Goal of the exercise – Read through the data and report every line in which the word "pairs" occurs.

Source information –
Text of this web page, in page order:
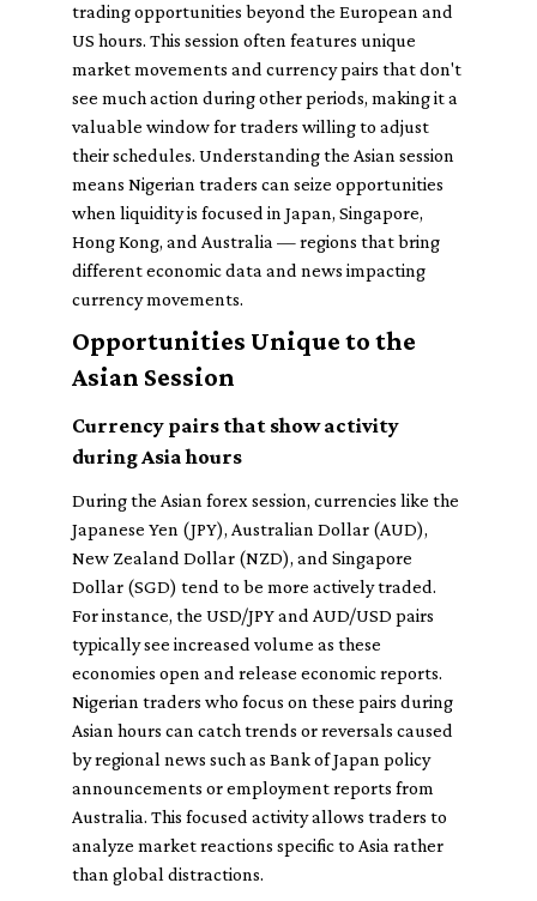
trading opportunities beyond the European and
US hours. This session often features unique
market movements and currency pairs that don't
see much action during other periods, making it a
valuable window for traders willing to adjust
their schedules. Understanding the Asian session
means Nigerian traders can seize opportunities
when liquidity is focused in Japan, Singapore,
Hong Kong, and Australia — regions that bring
different economic data and news impacting
currency movements.
Opportunities Unique to the
Asian Session
Currency pairs that show activity
during Asia hours
During the Asian forex session, currencies like the
Japanese Yen (JPY), Australian Dollar (AUD),
New Zealand Dollar (NZD), and Singapore
Dollar (SGD) tend to be more actively traded.
For instance, the USD/JPY and AUD/USD pairs
typically see increased volume as these
economies open and release economic reports.
Nigerian traders who focus on these pairs during
Asian hours can catch trends or reversals caused
by regional news such as Bank of Japan policy
announcements or employment reports from
Australia. This focused activity allows traders to
analyze market reactions specific to Asia rather
than global distractions.

Result of the exercise –
market movements and currency pairs that don't
Currency pairs that show activity
For instance, the USD/JPY and AUD/USD pairs
Nigerian traders who focus on these pairs during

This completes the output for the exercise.